Saved data entries
- - - - -

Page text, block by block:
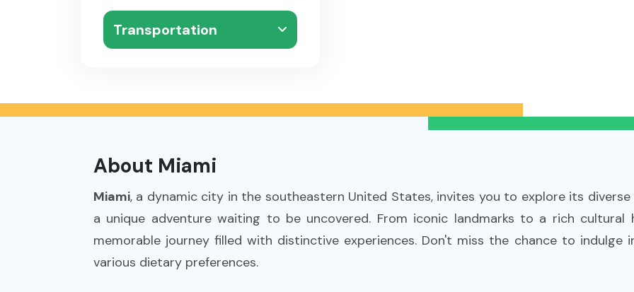
Transportation
About Miami
Miami, a dynamic city in the southeastern United States, invites you to explore its
a unique adventure waiting to be uncovered. From iconic landmarks to a rich
memorable journey filled with distinctive experiences. Don't miss the chance to indulge
various dietary preferences.
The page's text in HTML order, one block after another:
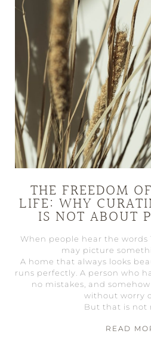
THE FREEDOM
LIFE: WHY
IS NOT ABOUT
When people hear the words
may picture
A home that always looks
runs perfectly. A person who
no mistakes, and
without worry
But that is not
READ
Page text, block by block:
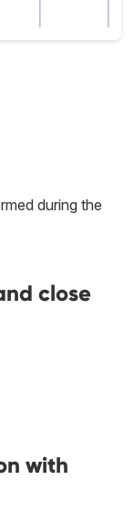
during the
close
with
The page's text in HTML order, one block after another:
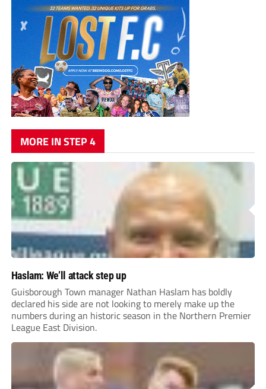
MORE IN STEP 4
Haslam: We’ll attack step up
Guisborough Town manager Nathan Haslam has boldly
declared his side are not looking to merely make up the
numbers during an historic season in the Northern Premier
League East Division.
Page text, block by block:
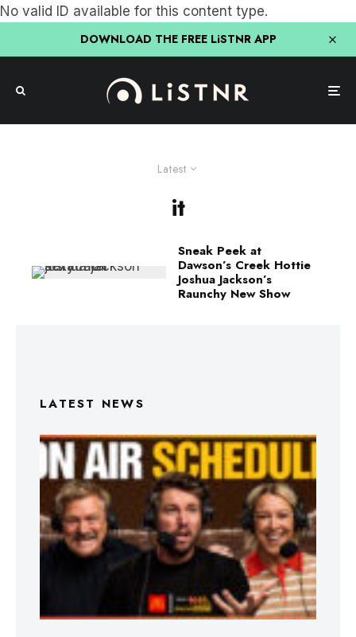
No valid ID available for this content type.
DOWNLOAD THE FREE LiSTNR APP
Latest
it
Sneak Peek at
Dawson’s Creek Hottie
Joshua Jackson’s
Raunchy New Show
LATEST NEWS
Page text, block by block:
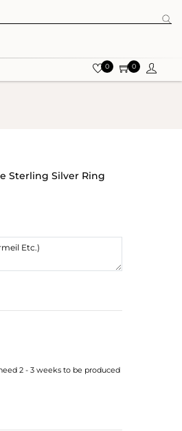
0 0
Sterling Silver Ring
2 - 3 weeks to be produced

- - - - -

**Exercise brief:** With images left out, the data must be transcribed exactly.

**Completed task:**
Page text, block by block:
Transportation
About Miami
Miami, a dynamic city in the southeastern United States, invites you to explore its
a unique adventure waiting to be uncovered. From iconic landmarks to a rich
memorable journey filled with distinctive experiences. Don't miss the chance to indulge
various dietary preferences.
The page's text in HTML order, one block after another:
THE FREEDOM
LIFE: WHY
IS NOT ABOUT
When people hear the words
may picture
A home that always looks
runs perfectly. A person who
no mistakes, and
without worry
But that is not
READ
Page text, block by block:
during the
close
with
The page's text in HTML order, one block after another:
MORE IN STEP 4
Haslam: We’ll attack step up
Guisborough Town manager Nathan Haslam has boldly
declared his side are not looking to merely make up the
numbers during an historic season in the Northern Premier
League East Division.
Page text, block by block:
No valid ID available for this content type.
DOWNLOAD THE FREE LiSTNR APP
Latest
it
Sneak Peek at
Dawson’s Creek Hottie
Joshua Jackson’s
Raunchy New Show
LATEST NEWS
Page text, block by block:
0 0
Sterling Silver Ring
2 - 3 weeks to be produced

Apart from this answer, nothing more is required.